Your task
Transcribe the data that follows, exactly and in full.
Segment Start: Records shown
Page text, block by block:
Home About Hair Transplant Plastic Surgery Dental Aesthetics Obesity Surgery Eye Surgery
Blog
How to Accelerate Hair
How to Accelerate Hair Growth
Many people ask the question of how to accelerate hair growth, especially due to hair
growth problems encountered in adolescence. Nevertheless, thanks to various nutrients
Segment End: Records shown
Answer for this exercise
Page text, block by block:
Home About Hair Transplant Plastic Surgery Dental Aesthetics Obesity Surgery Eye Surgery
Blog
How to Accelerate Hair
How to Accelerate Hair Growth
Many people ask the question of how to accelerate hair growth, especially due to hair
growth problems encountered in adolescence. Nevertheless, thanks to various nutrients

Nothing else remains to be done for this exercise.